If you watch my presentations, you'll see my slides frequently shifting from black text on white background to white text on black background. I change fonts. I place the text in different (yes, random) places on the screen from slide to slide. I do almost everything you are NOT supposed to do. I do not make beautiful slides. I often use way too many slides (300+ in my last 1 hour talk).
I have taken this to an extreme that sometimes does get in the way, drawing attention to itself, and that is the one thing I am working to correct. If too many fonts and variations becomes noticeable on its own, then I've just violated the "UI should vanish" rule. The goal is to have enough variety to keep their brain alert, but not so extreme that it draws attention to itself.

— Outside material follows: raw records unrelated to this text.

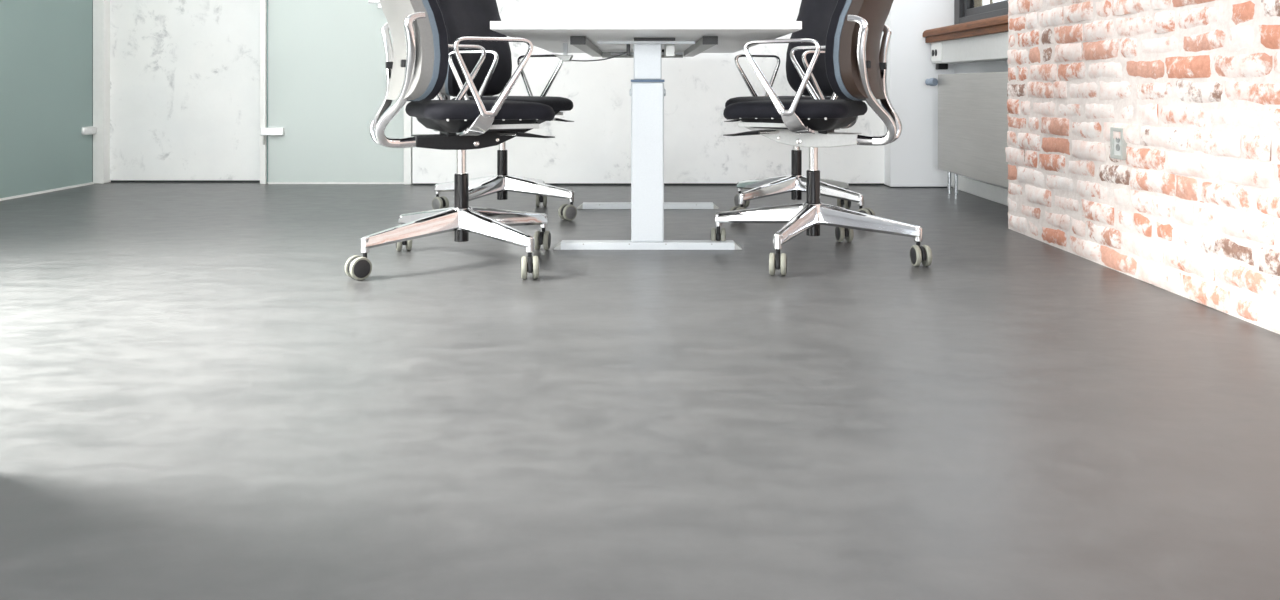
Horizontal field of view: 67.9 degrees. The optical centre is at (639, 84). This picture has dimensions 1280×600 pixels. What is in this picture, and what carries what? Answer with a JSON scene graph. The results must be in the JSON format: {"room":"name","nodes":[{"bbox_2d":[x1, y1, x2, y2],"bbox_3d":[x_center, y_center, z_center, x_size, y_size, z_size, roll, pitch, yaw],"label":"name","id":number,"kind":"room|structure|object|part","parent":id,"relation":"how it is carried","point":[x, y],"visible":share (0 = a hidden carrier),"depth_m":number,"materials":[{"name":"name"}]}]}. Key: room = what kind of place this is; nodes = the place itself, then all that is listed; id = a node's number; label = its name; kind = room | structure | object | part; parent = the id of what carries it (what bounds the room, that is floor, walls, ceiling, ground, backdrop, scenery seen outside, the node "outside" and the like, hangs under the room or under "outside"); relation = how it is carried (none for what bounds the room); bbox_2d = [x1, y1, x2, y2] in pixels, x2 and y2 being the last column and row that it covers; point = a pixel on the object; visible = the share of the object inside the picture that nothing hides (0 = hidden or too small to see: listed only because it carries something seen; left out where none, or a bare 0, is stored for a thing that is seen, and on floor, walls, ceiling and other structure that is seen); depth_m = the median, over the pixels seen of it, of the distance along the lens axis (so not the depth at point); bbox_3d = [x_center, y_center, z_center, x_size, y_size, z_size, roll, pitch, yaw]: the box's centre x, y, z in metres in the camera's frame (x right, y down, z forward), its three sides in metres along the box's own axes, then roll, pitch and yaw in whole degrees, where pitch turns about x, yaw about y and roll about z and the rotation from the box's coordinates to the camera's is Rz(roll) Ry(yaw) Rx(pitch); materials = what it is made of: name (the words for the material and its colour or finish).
{"room":"office","nodes":[
{"label":"office","id":0,"kind":"room"},
{"bbox_2d":[110,0,259,179],"bbox_3d":[-2.503,-0.841,5.320,0.863,2.738,0.120,0,0,0],"label":"wall","id":1,"kind":"structure","parent":0,"point":[185,74],"depth_m":5.26,"materials":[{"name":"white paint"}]},
{"bbox_2d":[0,0,96,200],"bbox_3d":[-2.979,-0.600,4.718,0.079,2.280,1.025,0,0,-1],"label":"door","id":2,"kind":"structure","parent":1,"relation":"in","point":[47,129],"depth_m":4.78,"materials":[{"name":"teal glass"}]},
{"bbox_2d":[93,0,110,183],"bbox_3d":[-2.982,-0.835,5.250,0.095,2.750,0.100,0,0,0],"label":"trim","id":3,"kind":"structure","parent":1,"relation":"attached to","point":[101,8],"depth_m":5.20,"materials":[{"name":"white paint"}]},
{"bbox_2d":[260,0,267,183],"bbox_3d":[-2.056,-0.610,5.237,0.032,2.300,0.125,0,0,0],"label":"trim","id":4,"kind":"structure","parent":1,"relation":"attached to","point":[263,3],"depth_m":5.17,"materials":[{"name":"white paint"}]},
{"bbox_2d":[260,0,403,183],"bbox_3d":[-1.675,-0.600,5.165,0.780,2.280,0.085,0,0,0],"label":"door","id":5,"kind":"structure","parent":1,"relation":"in","point":[326,76],"depth_m":5.18,"materials":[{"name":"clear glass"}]},
{"bbox_3d":[-1.392,-0.450,5.148,0.140,0.018,0.051,0,0,0],"label":"handle","id":6,"kind":"part","parent":5,"relation":"part of","materials":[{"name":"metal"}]},
{"bbox_2d":[0,182,1279,599],"bbox_3d":[-1.500,0.590,2.550,7.400,0.100,9.500,0,0,0],"label":"floor","id":7,"kind":"structure","parent":0,"point":[200,399],"depth_m":1.58,"materials":[{"name":"concrete"}]},
{"bbox_2d":[345,0,554,279],"bbox_3d":[-0.557,0.027,2.884,0.588,1.026,0.604,0,0,-8],"label":"office chair","id":8,"kind":"object","parent":7,"relation":"on","point":[416,66],"visible":1,"depth_m":2.73,"materials":[{"name":"black fabric"}]},
{"bbox_3d":[-0.725,-0.009,2.809,0.131,0.390,0.432,0,0,-24],"label":"frame","id":9,"kind":"part","parent":8,"relation":"part of","materials":[{"name":"metal"}]},
{"bbox_3d":[-0.667,0.420,2.761,0.052,0.097,0.318,0,0,44],"label":"foot arm","id":10,"kind":"part","parent":8,"relation":"part of","materials":[{"name":"metal"}]},
{"bbox_3d":[-0.672,0.420,3.014,0.318,0.097,0.052,0,0,44],"label":"foot arm","id":11,"kind":"part","parent":8,"relation":"part of","materials":[{"name":"metal"}]},
{"bbox_2d":[412,0,448,101],"bbox_3d":[-0.692,-0.219,2.824,0.164,0.534,0.440,0,0,-24],"label":"backrest cushion","id":12,"kind":"object","parent":8,"relation":"on","point":[430,50],"depth_m":2.64,"materials":[{"name":"grey fabric"}]},
{"bbox_3d":[-0.576,0.006,3.037,0.229,0.281,0.244,0,0,-24],"label":"armrest","id":13,"kind":"part","parent":8,"relation":"part of","materials":[{"name":"metal"}]},
{"bbox_3d":[-0.496,0.077,2.911,0.386,0.061,0.468,0,0,-24],"label":"seat","id":14,"kind":"part","parent":8,"relation":"part of","materials":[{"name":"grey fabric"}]},
{"bbox_3d":[-0.455,0.006,2.767,0.229,0.281,0.244,0,0,-24],"label":"armrest","id":15,"kind":"part","parent":8,"relation":"part of","materials":[{"name":"metal"}]},
{"bbox_3d":[-0.414,0.420,2.766,0.318,0.097,0.052,0,0,44],"label":"foot arm","id":16,"kind":"part","parent":8,"relation":"part of","materials":[{"name":"metal"}]},
{"bbox_3d":[-0.384,0.147,2.846,0.016,0.014,0.159,0,0,-42],"label":"lever","id":17,"kind":"part","parent":8,"relation":"part of","materials":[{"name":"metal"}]},
{"bbox_3d":[-0.419,0.420,3.019,0.052,0.097,0.318,0,0,44],"label":"foot arm","id":18,"kind":"part","parent":8,"relation":"part of","materials":[{"name":"metal"}]},
{"bbox_3d":[-0.377,0.121,2.776,0.170,0.014,0.016,0,0,-24],"label":"slide rail","id":19,"kind":"part","parent":8,"relation":"part of","materials":[{"name":"grey plastic"}]},
{"bbox_2d":[432,0,576,220],"bbox_3d":[-0.581,0.027,3.946,0.613,1.026,0.627,0,0,-33],"label":"office chair","id":20,"kind":"object","parent":7,"relation":"on","point":[462,18],"visible":0.5,"depth_m":3.92,"materials":[{"name":"black fabric"}]},
{"bbox_3d":[-0.753,-0.009,4.021,0.131,0.390,0.432,0,0,24],"label":"frame","id":21,"kind":"part","parent":20,"relation":"part of","materials":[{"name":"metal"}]},
{"bbox_3d":[-0.734,0.420,4.013,0.318,0.097,0.052,0,0,24],"label":"foot arm","id":22,"kind":"part","parent":20,"relation":"part of","materials":[{"name":"metal"}]},
{"bbox_3d":[-0.604,0.006,3.793,0.229,0.281,0.244,0,0,24],"label":"armrest","id":23,"kind":"part","parent":20,"relation":"part of","materials":[{"name":"metal"}]},
{"bbox_2d":[436,0,511,96],"bbox_3d":[-0.720,-0.219,4.006,0.164,0.534,0.440,0,0,24],"label":"backrest cushion","id":24,"kind":"object","parent":20,"relation":"on","point":[462,18],"depth_m":3.98,"materials":[{"name":"grey fabric"}]},
{"bbox_3d":[-0.644,0.420,3.777,0.052,0.097,0.318,0,0,24],"label":"foot arm","id":25,"kind":"part","parent":20,"relation":"part of","materials":[{"name":"metal"}]},
{"bbox_3d":[-0.524,0.077,3.919,0.386,0.061,0.468,0,0,24],"label":"seat","id":26,"kind":"part","parent":20,"relation":"part of","materials":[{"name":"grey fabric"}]},
{"bbox_3d":[-0.498,0.420,4.103,0.052,0.097,0.318,0,0,24],"label":"foot arm","id":27,"kind":"part","parent":20,"relation":"part of","materials":[{"name":"metal"}]},
{"bbox_3d":[-0.408,0.420,3.867,0.318,0.097,0.052,0,0,24],"label":"foot arm","id":28,"kind":"part","parent":20,"relation":"part of","materials":[{"name":"metal"}]},
{"bbox_3d":[-0.483,0.006,4.063,0.229,0.281,0.244,0,0,24],"label":"armrest","id":29,"kind":"part","parent":20,"relation":"part of","materials":[{"name":"metal"}]},
{"bbox_2d":[490,21,801,249],"bbox_3d":[0.017,0.178,3.670,0.894,0.723,1.900,0,0,0],"label":"desk","id":30,"kind":"object","parent":7,"relation":"on","point":[647,42],"visible":0.99,"depth_m":3.12,"materials":[{"name":"white metal"}]},
{"bbox_3d":[-0.196,-0.141,3.680,0.046,0.025,1.340,0,0,0],"label":"rail","id":31,"kind":"part","parent":30,"relation":"part of","materials":[{"name":"grey metal"}]},
{"bbox_3d":[0.012,-0.138,4.350,0.370,0.025,0.040,0,0,0],"label":"rail","id":32,"kind":"part","parent":30,"relation":"part of","materials":[{"name":"grey metal"}]},
{"bbox_3d":[0.222,-0.141,3.680,0.046,0.025,1.340,0,0,0],"label":"rail","id":33,"kind":"part","parent":30,"relation":"part of","materials":[{"name":"grey metal"}]},
{"bbox_2d":[724,0,874,215],"bbox_3d":[0.660,0.026,3.939,0.620,1.025,0.606,0,0,5],"label":"office chair","id":34,"kind":"object","parent":7,"relation":"on","point":[815,15],"visible":0.45,"depth_m":3.98,"materials":[{"name":"black fabric"}]},
{"bbox_3d":[0.561,0.006,4.063,0.229,0.281,0.244,0,0,-24],"label":"armrest","id":35,"kind":"part","parent":34,"relation":"part of","materials":[{"name":"metal"}]},
{"bbox_3d":[0.534,0.420,4.077,0.052,0.097,0.318,0,0,-40],"label":"foot arm","id":36,"kind":"part","parent":34,"relation":"part of","materials":[{"name":"metal"}]},
{"bbox_3d":[0.512,0.420,3.825,0.318,0.097,0.052,0,0,-40],"label":"foot arm","id":37,"kind":"part","parent":34,"relation":"part of","materials":[{"name":"metal"}]},
{"bbox_3d":[0.602,0.077,3.919,0.386,0.061,0.468,0,0,-24],"label":"seat","id":38,"kind":"part","parent":34,"relation":"part of","materials":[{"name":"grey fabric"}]},
{"bbox_2d":[786,0,837,96],"bbox_3d":[0.798,-0.219,4.006,0.164,0.534,0.440,0,0,-24],"label":"backrest cushion","id":39,"kind":"object","parent":34,"relation":"on","point":[815,15],"depth_m":4.05,"materials":[{"name":"grey fabric"}]},
{"bbox_3d":[0.682,0.006,3.793,0.229,0.281,0.244,0,0,-24],"label":"armrest","id":40,"kind":"part","parent":34,"relation":"part of","materials":[{"name":"metal"}]},
{"bbox_3d":[0.786,0.420,4.055,0.318,0.097,0.052,0,0,-40],"label":"foot arm","id":41,"kind":"part","parent":34,"relation":"part of","materials":[{"name":"metal"}]},
{"bbox_3d":[0.757,0.420,3.803,0.124,0.097,0.312,0,0,-24],"label":"foot arm","id":42,"kind":"part","parent":34,"relation":"part of","materials":[{"name":"metal"}]},
{"bbox_3d":[0.831,-0.009,4.021,0.131,0.390,0.432,0,0,-24],"label":"frame","id":43,"kind":"part","parent":34,"relation":"part of","materials":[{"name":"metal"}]},
{"bbox_2d":[711,0,931,275],"bbox_3d":[0.558,0.027,2.997,0.628,1.026,0.614,0,0,-10],"label":"office chair","id":44,"kind":"object","parent":7,"relation":"on","point":[855,59],"visible":0.99,"depth_m":2.85,"materials":[{"name":"silver metal"}]},
{"bbox_3d":[0.389,0.420,3.084,0.318,0.097,0.052,0,0,28],"label":"foot arm","id":45,"kind":"part","parent":44,"relation":"part of","materials":[{"name":"metal"}]},
{"bbox_3d":[0.381,0.121,2.886,0.170,0.014,0.016,0,0,24],"label":"slide rail","id":46,"kind":"part","parent":44,"relation":"part of","materials":[{"name":"grey plastic"}]},
{"bbox_3d":[0.388,0.147,2.957,0.016,0.014,0.159,0,0,42],"label":"lever","id":47,"kind":"part","parent":44,"relation":"part of","materials":[{"name":"metal"}]},
{"bbox_3d":[0.459,0.006,2.877,0.229,0.281,0.244,0,0,24],"label":"armrest","id":48,"kind":"part","parent":44,"relation":"part of","materials":[{"name":"metal"}]},
{"bbox_3d":[0.500,0.077,3.021,0.386,0.061,0.468,0,0,24],"label":"seat","id":49,"kind":"part","parent":44,"relation":"part of","materials":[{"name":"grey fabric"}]},
{"bbox_3d":[0.463,0.420,2.842,0.052,0.097,0.318,0,0,28],"label":"foot arm","id":50,"kind":"part","parent":44,"relation":"part of","materials":[{"name":"metal"}]},
{"bbox_3d":[0.580,0.006,3.147,0.229,0.281,0.244,0,0,24],"label":"armrest","id":51,"kind":"part","parent":44,"relation":"part of","materials":[{"name":"metal"}]},
{"bbox_2d":[825,0,864,100],"bbox_3d":[0.696,-0.219,2.934,0.164,0.534,0.440,0,0,24],"label":"backrest cushion","id":52,"kind":"object","parent":44,"relation":"on","point":[845,38],"depth_m":2.75,"materials":[{"name":"brown fabric"}]},
{"bbox_3d":[0.705,0.420,2.916,0.318,0.097,0.052,0,0,28],"label":"foot arm","id":53,"kind":"part","parent":44,"relation":"part of","materials":[{"name":"metal"}]},
{"bbox_3d":[0.729,-0.009,2.919,0.131,0.390,0.432,0,0,24],"label":"frame","id":54,"kind":"part","parent":44,"relation":"part of","materials":[{"name":"metal"}]},
{"bbox_2d":[412,0,883,182],"bbox_3d":[0.045,-0.841,5.160,2.534,2.738,0.120,0,0,0],"label":"wall","id":55,"kind":"structure","parent":0,"point":[595,147],"depth_m":5.10,"materials":[{"name":"white paint"}]},
{"bbox_2d":[404,101,411,184],"bbox_3d":[-1.261,-0.610,5.205,0.042,2.300,0.110,0,0,0],"label":"trim","id":56,"kind":"structure","parent":55,"relation":"attached to","point":[407,119],"depth_m":5.15,"materials":[{"name":"white paint"}]},
{"bbox_2d":[111,180,883,184],"bbox_3d":[-0.813,0.534,5.197,4.254,0.012,0.208,0,0,3],"label":"trim","id":57,"kind":"structure","parent":55,"relation":"attached to","point":[111,180],"depth_m":5.11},
{"bbox_2d":[884,0,954,186],"bbox_3d":[1.556,-0.838,5.100,0.488,2.744,0.240,0,0,0],"label":"wall","id":58,"kind":"structure","parent":0,"point":[911,160],"depth_m":4.98,"materials":[{"name":"white paint"}]},
{"bbox_2d":[884,184,952,187],"bbox_3d":[1.558,0.537,5.093,0.484,0.006,0.214,0,0,0],"label":"trim","id":59,"kind":"structure","parent":58,"relation":"attached to","point":[884,184],"depth_m":4.99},
{"bbox_2d":[955,60,1007,188],"bbox_3d":[1.750,-0.835,4.200,0.200,2.750,1.800,0,0,0],"label":"wall","id":60,"kind":"structure","parent":0,"point":[993,66],"depth_m":4.58,"materials":[{"name":"white paint"}]},
{"bbox_2d":[923,0,1007,42],"bbox_3d":[1.600,-0.890,4.289,0.240,1.340,1.378,0,0,0],"label":"window","id":61,"kind":"structure","parent":60,"relation":"in","point":[972,18],"depth_m":4.51,"materials":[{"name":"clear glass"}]},
{"bbox_3d":[1.595,-0.254,4.289,0.230,0.068,1.378,0,0,0],"label":"sill","id":62,"kind":"part","parent":61,"relation":"part of","materials":[{"name":"brown wood"}]},
{"bbox_3d":[1.680,-0.925,4.290,0.080,1.270,1.340,0,0,0],"label":"frame","id":63,"kind":"part","parent":61,"relation":"part of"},
{"bbox_3d":[1.680,-0.922,4.280,0.040,1.155,1.200,0,0,0],"label":"sash","id":64,"kind":"part","parent":61,"relation":"part of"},
{"bbox_3d":[1.681,-0.922,4.280,0.006,1.075,1.100,0,0,0],"label":"pane","id":65,"kind":"part","parent":61,"relation":"part of","materials":[{"name":"clear glass"}]},
{"bbox_2d":[925,72,1007,194],"bbox_3d":[1.532,0.243,4.230,0.165,0.594,1.231,0,0,0],"label":"radiator","id":66,"kind":"object","parent":60,"relation":"attached to","point":[972,107],"visible":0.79,"depth_m":4.27,"materials":[{"name":"metal"}]},
{"bbox_3d":[1.476,-0.015,4.815,0.042,0.042,0.056,0,0,-27],"label":"valve knob","id":67,"kind":"part","parent":66,"relation":"part of","materials":[{"name":"white plastic"}]},
{"bbox_2d":[931,32,1007,69],"bbox_3d":[1.577,-0.154,4.272,0.135,0.148,1.335,0,0,0],"label":"cable trunking","id":68,"kind":"object","parent":60,"relation":"attached to","point":[990,47],"visible":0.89,"depth_m":4.38,"materials":[{"name":"white plastic"}]},
{"bbox_2d":[953,174,1007,205],"bbox_3d":[1.644,0.502,4.282,0.012,0.075,1.395,0,0,0],"label":"baseboard","id":69,"kind":"structure","parent":60,"relation":"attached to","point":[998,194],"depth_m":4.53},
{"bbox_2d":[1005,0,1279,332],"bbox_3d":[1.426,-0.811,1.294,0.108,2.700,4.593,0,0,0],"label":"brick wall","id":70,"kind":"structure","parent":0,"point":[1256,147],"depth_m":2.54,"materials":[{"name":"white brick"}]},
{"bbox_2d":[1110,127,1126,159],"bbox_3d":[1.382,0.168,2.737,0.020,0.090,0.070,0,0,0],"label":"wall outlet","id":71,"kind":"object","parent":70,"relation":"attached to","point":[1118,146],"visible":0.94,"depth_m":2.73,"materials":[{"name":"grey plastic"}]},
{"bbox_2d":[1116,138,1119,150],"bbox_3d":[1.377,0.168,2.737,0.002,0.044,0.020,0,0,0],"label":"socket","id":72,"kind":"object","parent":71,"relation":"attached to","point":[1117,140],"depth_m":2.74,"materials":[{"name":"white plastic"}]}
]}

And what of the three-act, emotional hook, narrative arc? What about personal stories, appropriate humor, etc.? None of this really matters unless/except in service to the user experience you're designing for. And again, there is a surprisingly simple trick that is usually just as effective as the most artfully-crafted narrative:
Open with a question they would very much like an answer for.
That's it. Pose a question. You don't have to announce you're going to answer it, just… start. If you're looking for an opening phrase, try something like, “Imagine you want to…” and then go. Don't hesitate. And whatever you do, do NOT try to “establish your credibility”. Never try to tell them or sell them on why they should listen to you. If the question is one they want answered, their brain won't let it go. The rest of the presentation is just a steady reveal of the answer(s).
Be the UI
When I give a presentation, whether it's a mega-event keynote or a small intimate meeting, I have one crucial rule: nobody is allowed to introduce me. If they insist, then it must be only my name (though I try to discourage that too). And I do not introduce myself. This has been my rule since my first conference, and not only does it send the message that I (the presenter) am not what matters, it's also a powerful stage-fright reducer. It lets you step up to the podium as a UI rather than The Presenter. This matters.
Because if YOU are a UI, then what is a presenter’s introduction? That annoying splash screen.
If you, like me, struggle with terrifying stage-fright, you might try this: as you prepare a presentation, keep a giant post-it in front of you that says, “YOU ARE JUST A UI”. Keep the focus off of you so you can get on with creating an experience for the people who do matter: your audience. Your users. Because every moment we spend obsessing over how this will make us look is a moment NOT devoted to how our presentation will make them look.